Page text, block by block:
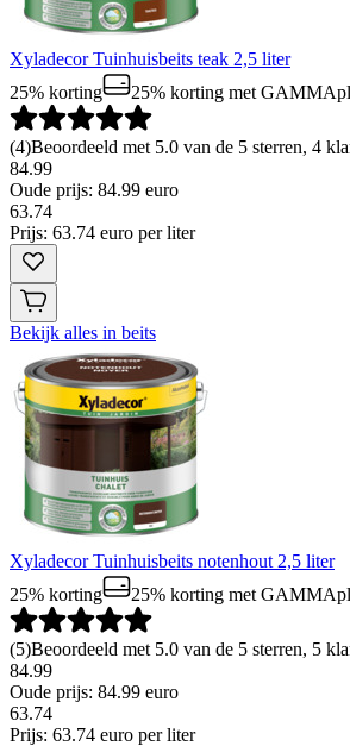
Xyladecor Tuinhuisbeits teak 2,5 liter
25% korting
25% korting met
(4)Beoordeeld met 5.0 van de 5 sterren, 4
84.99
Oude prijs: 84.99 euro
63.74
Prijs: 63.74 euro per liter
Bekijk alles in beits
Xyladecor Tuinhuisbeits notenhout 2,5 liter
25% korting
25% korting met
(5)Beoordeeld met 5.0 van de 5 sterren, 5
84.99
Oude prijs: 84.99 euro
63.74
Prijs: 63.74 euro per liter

######

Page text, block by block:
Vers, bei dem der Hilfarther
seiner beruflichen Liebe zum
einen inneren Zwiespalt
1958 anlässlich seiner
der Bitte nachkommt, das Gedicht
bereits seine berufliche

######

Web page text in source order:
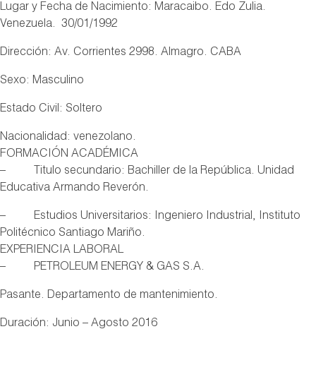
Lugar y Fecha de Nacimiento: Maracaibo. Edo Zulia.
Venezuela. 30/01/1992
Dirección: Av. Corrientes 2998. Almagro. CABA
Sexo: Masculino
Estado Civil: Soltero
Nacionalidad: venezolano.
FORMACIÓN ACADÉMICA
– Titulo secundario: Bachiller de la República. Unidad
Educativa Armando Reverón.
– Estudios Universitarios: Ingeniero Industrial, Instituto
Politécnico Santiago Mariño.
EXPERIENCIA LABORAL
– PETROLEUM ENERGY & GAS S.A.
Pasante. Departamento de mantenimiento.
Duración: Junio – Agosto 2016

######

**What this task involves**
The entries above hold a line with "Nacionalidad: venezolano." and a later line with "Duración: Junio – Agosto 2016". Write out exactly those lines and all lines between, nothing more.

**Solution to the problem**
Nacionalidad: venezolano.
FORMACIÓN ACADÉMICA
– Titulo secundario: Bachiller de la República. Unidad
Educativa Armando Reverón.
– Estudios Universitarios: Ingeniero Industrial, Instituto
Politécnico Santiago Mariño.
EXPERIENCIA LABORAL
– PETROLEUM ENERGY & GAS S.A.
Pasante. Departamento de mantenimiento.
Duración: Junio – Agosto 2016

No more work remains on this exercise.